TASK INSTRUCTIONS
Scan the data below and pick out the lines containing the word "blogs".

INFORMATION SUPPLIED
========================================

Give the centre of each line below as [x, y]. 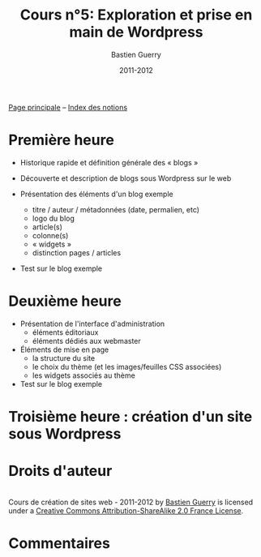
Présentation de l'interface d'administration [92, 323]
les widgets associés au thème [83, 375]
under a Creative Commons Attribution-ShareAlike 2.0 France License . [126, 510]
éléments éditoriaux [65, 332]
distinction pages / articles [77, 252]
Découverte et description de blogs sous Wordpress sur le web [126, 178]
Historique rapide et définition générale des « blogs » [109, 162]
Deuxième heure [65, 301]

========================================

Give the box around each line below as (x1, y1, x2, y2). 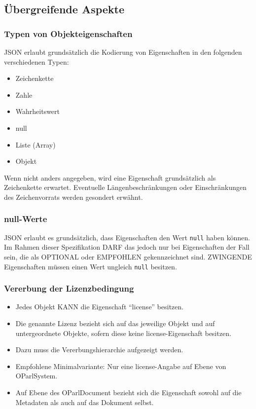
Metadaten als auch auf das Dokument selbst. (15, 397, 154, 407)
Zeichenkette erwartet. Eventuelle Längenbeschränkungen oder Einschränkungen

========================================

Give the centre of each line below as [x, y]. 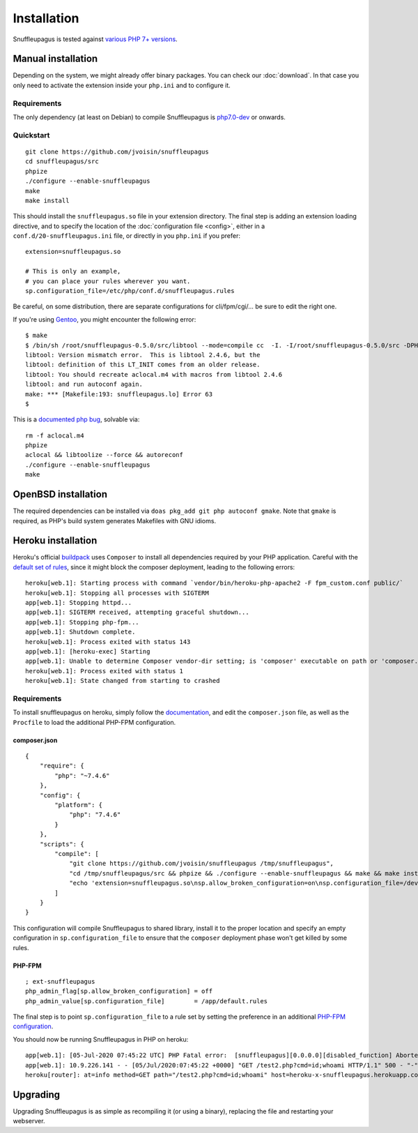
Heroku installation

========================================

EXERCISE SOLUTION
Découverte et description de blogs sous Wordpress sur le web [126, 178]
Historique rapide et définition générale des « blogs » [109, 162]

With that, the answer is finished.